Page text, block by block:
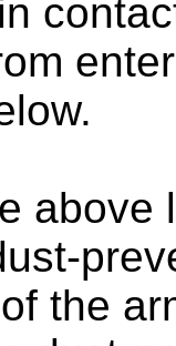
above
the
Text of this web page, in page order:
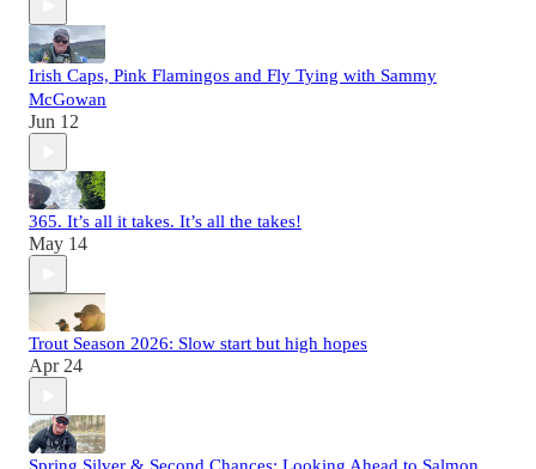
Irish Caps, Pink Flamingos and Fly Tying with Sammy
McGowan
Jun 12
365. It’s all it takes. It’s all the takes!
May 14
Trout Season 2026: Slow start but high hopes
Apr 24

* _ACTION ITEM_
Every line above needs to be written out again as it stands. Pictures do not belong in the copy.

* _YOUR SOLUTION_
Page text, block by block:
above
the
Text of this web page, in page order:
Irish Caps, Pink Flamingos and Fly Tying with Sammy
McGowan
Jun 12
365. It’s all it takes. It’s all the takes!
May 14
Trout Season 2026: Slow start but high hopes
Apr 24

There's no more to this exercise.